Two modulation schemes are discussed in this section, synchronous and asynchronous methods are discussed. Asynchronous demodulation is the chosen scheme as it provides more information regarding the orientation of the sensor.

In order to calculate the amplitude of the AC magnetic field experienced by the sensor many techniques are available. Generally, the signals of interest are small in amplitude with relatively large noise levels as well as interference from the other transmitting channels. The most common method to extract the signals of this type is synchronous demodulation, also known as synchronous detection or lock-in amplification

### Synchronous demodulation

Synchronous demodulation is a method for extracting information from an AC carrier signal. Although asynchronous demodulation is used in Anser, synchronous demodulation illustrates basic concepts that are used in the asynchronous design.

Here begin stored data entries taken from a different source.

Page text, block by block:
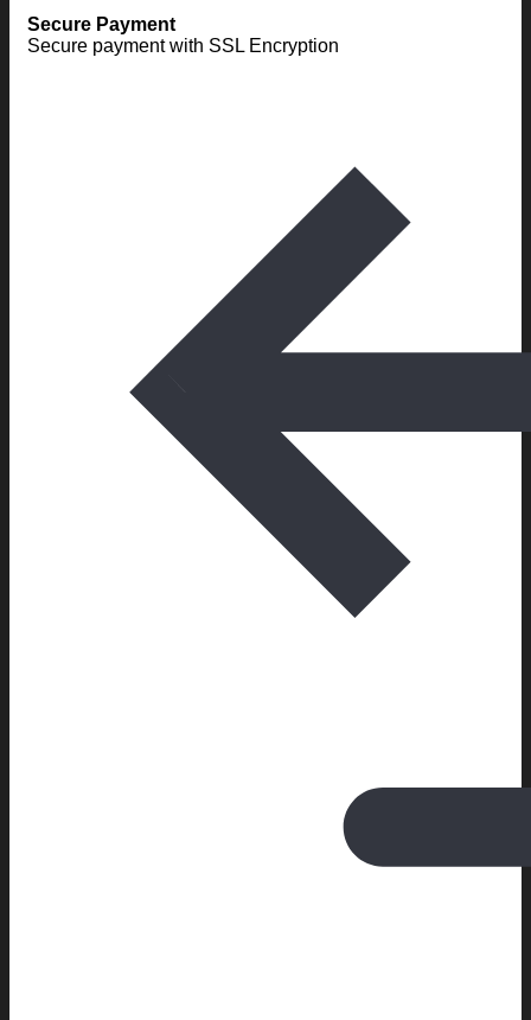
Secure Payment
Secure payment with SSL Encryption
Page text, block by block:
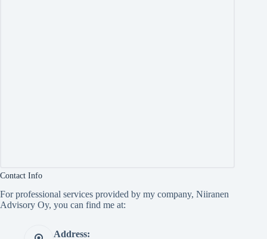
Contact Info
For professional services provided by my company, Niiranen
Advisory Oy, you can find me at:
Address:
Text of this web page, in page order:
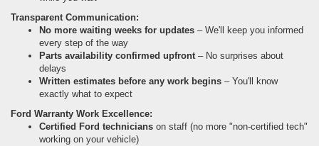
Transparent Communication:
No more waiting weeks for updates – We'll keep you informed
every step of the way
Parts availability confirmed upfront – No surprises about
delays
Written estimates before any work begins – You'll know
exactly what to expect
Ford Warranty Work Excellence:
Certified Ford technicians on staff (no more "non-certified tech"
working on your vehicle)
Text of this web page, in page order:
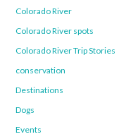
Colorado River
Colorado River spots
Colorado River Trip Stories
conservation
Destinations
Dogs
Events
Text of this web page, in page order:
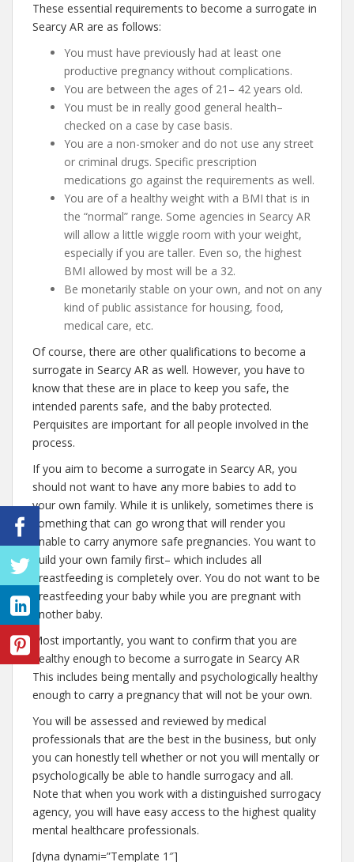
These essential requirements to become a surrogate in
Searcy AR are as follows:
You must have previously had at least one
productive pregnancy without complications.
You are between the ages of 21– 42 years old.
You must be in really good general health–
checked on a case by case basis.
You are a non-smoker and do not use any street
or criminal drugs. Specific prescription
medications go against the requirements as well.
You are of a healthy weight with a BMI that is in
the “normal” range. Some agencies in Searcy AR
will allow a little wiggle room with your weight,
especially if you are taller. Even so, the highest
BMI allowed by most will be a 32.
Be monetarily stable on your own, and not on any
kind of public assistance for housing, food,
medical care, etc.
Of course, there are other qualifications to become a
surrogate in Searcy AR as well. However, you have to
know that these are in place to keep you safe, the
intended parents safe, and the baby protected.
Perquisites are important for all people involved in the
process.
If you aim to become a surrogate in Searcy AR, you
should not want to have any more babies to add to
your own family. While it is unlikely, sometimes there is
something that can go wrong that will render you
unable to carry anymore safe pregnancies. You want to
build your own family first– which includes all
breastfeeding is completely over. You do not want to be
breastfeeding your baby while you are pregnant with
another baby.
Most importantly, you want to confirm that you are
healthy enough to become a surrogate in Searcy AR
This includes being mentally and psychologically healthy
enough to carry a pregnancy that will not be your own.
You will be assessed and reviewed by medical
professionals that are the best in the business, but only
you can honestly tell whether or not you will mentally or
psychologically be able to handle surrogacy and all.
Note that when you work with a distinguished surrogacy
agency, you will have easy access to the highest quality
mental healthcare professionals.
[dyna dynami=”Template 1″]
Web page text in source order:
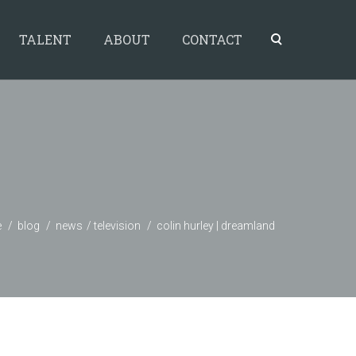
TALENT ABOUT CONTACT
blog news television colin hurley | dreamland
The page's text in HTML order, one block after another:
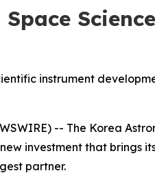
instrument
-- The Korea
investment that brings
partner.
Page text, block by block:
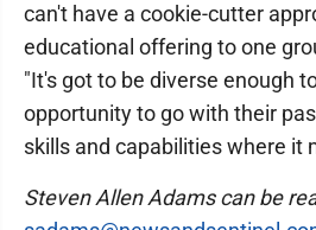
can't have a cookie-cutter
educational offering to one
"It's got to be diverse enough
opportunity to go with their
skills and capabilities where it
Steven Allen Adams can be
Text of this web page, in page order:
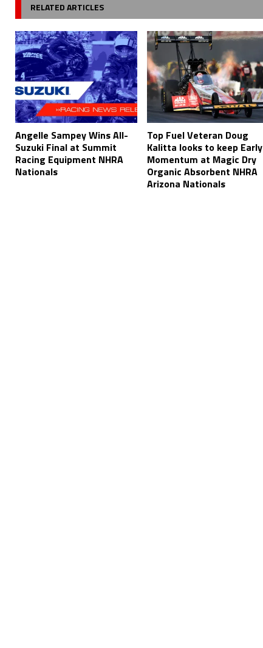
RELATED ARTICLES
Angelle Sampey Wins All-
Suzuki Final at Summit
Racing Equipment NHRA
Nationals
Top Fuel Veteran Doug
Kalitta looks to keep Early
Momentum at Magic Dry
Organic Absorbent NHRA
Arizona Nationals
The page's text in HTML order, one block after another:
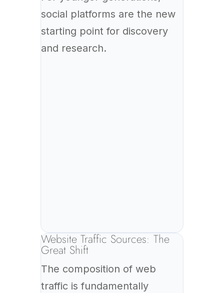
social platforms are the new
starting point for discovery
and research.
Website Traffic Sources: The
Great Shift
The composition of web
traffic is fundamentally
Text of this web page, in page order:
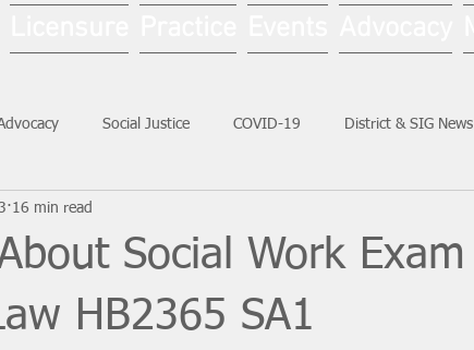
Social Justice COVID-19 District & SIG News
Work Month
Social Work Exam
HB2365 SA1
16 min read
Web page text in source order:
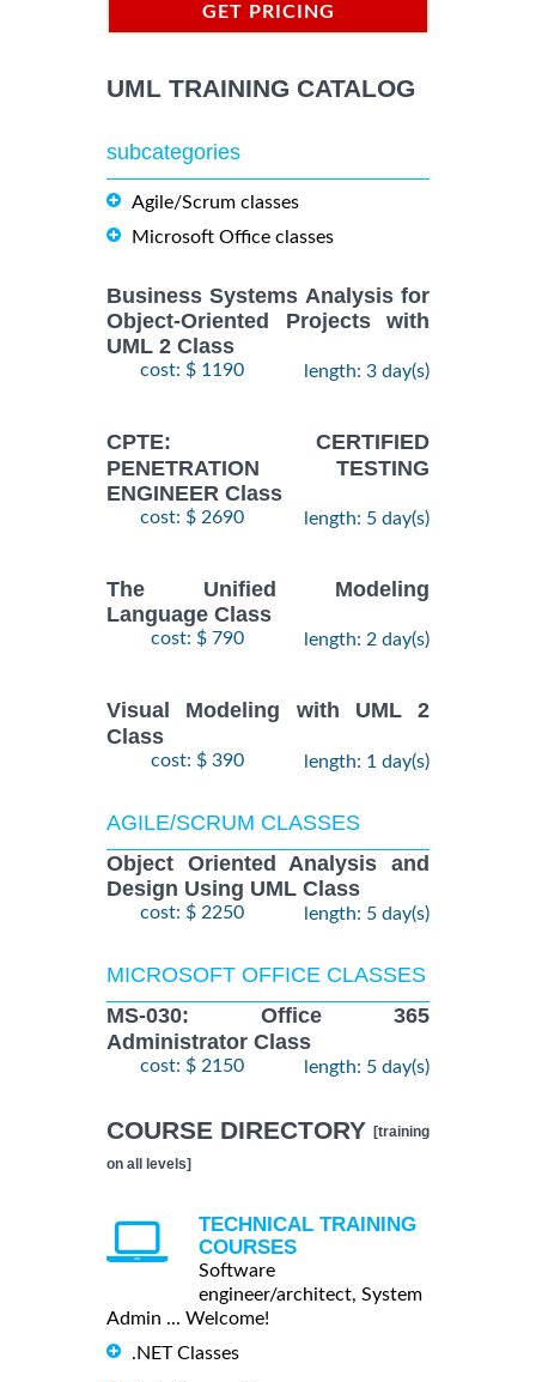
GET PRICING
UML TRAINING CATALOG
subcategories
Agile/Scrum classes
Microsoft Office classes
Business Systems Analysis for
Object-Oriented Projects with
UML 2 Class
cost: $ 1190 length: 3 day(s)
CPTE: CERTIFIED
PENETRATION TESTING
ENGINEER Class
cost: $ 2690 length: 5 day(s)
The Unified Modeling
Language Class
cost: $ 790 length: 2 day(s)
Visual Modeling with UML 2
Class
cost: $ 390 length: 1 day(s)
AGILE/SCRUM CLASSES
Object Oriented Analysis and
Design Using UML Class
cost: $ 2250 length: 5 day(s)
MICROSOFT OFFICE CLASSES
MS-030: Office 365
Administrator Class
cost: $ 2150 length: 5 day(s)
COURSE DIRECTORY [training
on all levels]
TECHNICAL TRAINING
COURSES
Software
engineer/architect, System
Admin ... Welcome!
.NET Classes
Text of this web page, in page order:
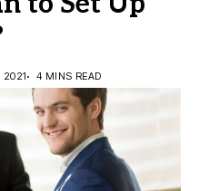
2021 4 MINS READ
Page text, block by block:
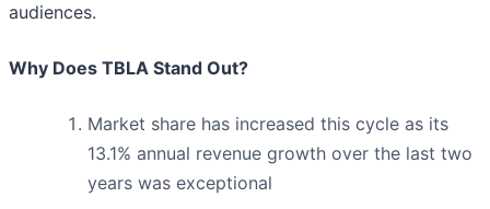
audiences.
Why Does TBLA Stand Out?
Market share has increased this cycle as its
13.1% annual revenue growth over the last two
years was exceptional
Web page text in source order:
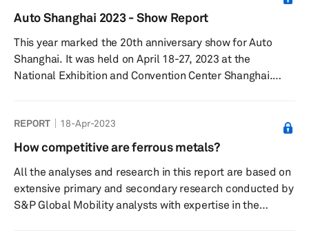
are directing more attention towards exploring the
capabilities of this technology through their R&D
endeavors. This report presents a condensed overview
of the principal discoveries regarding th...
Auto Shanghai 2023 - Show Report
This year marked the 20th anniversary show for Auto
Shanghai. It was held on April 18-27, 2023 at the
National Exhibition and Convention Center Shanghai.
100 global vehicle debuts and attracted 906,000 visitors.
REPORT 18-Apr-2023
How competitive are ferrous metals?
All the analyses and research in this report are based on
extensive primary and secondary research conducted by
S&P Global Mobility analysts with expertise in the
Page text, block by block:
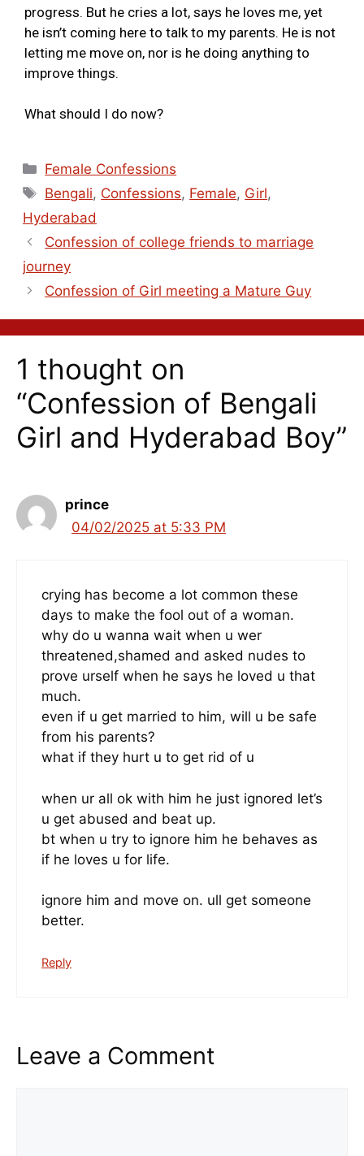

The amplitude and phase of an AC signal can be calculated through multiplication by a reference signal that is locked in frequency with the original signal. The multiplication by the reference signal, shifts the signal down to a lower frequency, typically DC, which is then easier to accurately measure. The "locking" of frequencies can be implemented in many ways although the simplest is to use the source of the signal as a reference.

Consider an input signal:

${\displaystyle v(t)=V\sin(\omega t+\varphi )}$

where ${\displaystyle V}$ is the modulating signal we wish to extract. The amplitude and phase of this signal can be determined by multiplying by two reference signals at the same frequency:

${\displaystyle Y(t)=\sin(\omega t)}$
${\displaystyle X(t)=\cos(\omega t)}$

This multiplication result in two quadrature signals:

${\displaystyle v_{y}(t)=v(t)Y(t)={\frac {V}{2}}[\cos(\varphi )-\cos(2\omega t+\varphi )]}$
${\displaystyle v_{x}(t)=v(t)X(t)={\frac {V}{2}}[\sin(\varphi )-\sin(2\omega t+\varphi )]}$

The DC component of the signal is extracted by using an appropriate low-pass filter. The resulting DC values are:

${\displaystyle v'_{y}(t)={\frac {v}{2}}\cos(\varphi )}$
${\displaystyle v'_{x}(t)={\frac {v}{2}}\sin(\varphi )}$

The amplitude of the modulating signal $V$ can be found using:

${\displaystyle V=2{\sqrt {(v'_{x}(t)^{2}+v'_{y}(t)^{2})}}}$
The phase of the signal can be found using:
${\displaystyle \varphi =\arctan \left({\frac {v'_{y}(t)}{v'_{x}(t)}}\right)}$

Demodulating using this technique requires ${\displaystyle Y(t)}$ and ${\displaystyle X(t)}$ be generated from the reference source. This requires each of the eight coil voltages (20.5kHz, 21.5kHz...) to be individually sampled for processing, requiring an analogue to digital converter with a very high aggregate sampling frequency. Instead, simulated reference signals may be used to generate ${\displaystyle Y(t)}$and ${\displaystyle X(t)}$which results in asynchronous demodulation.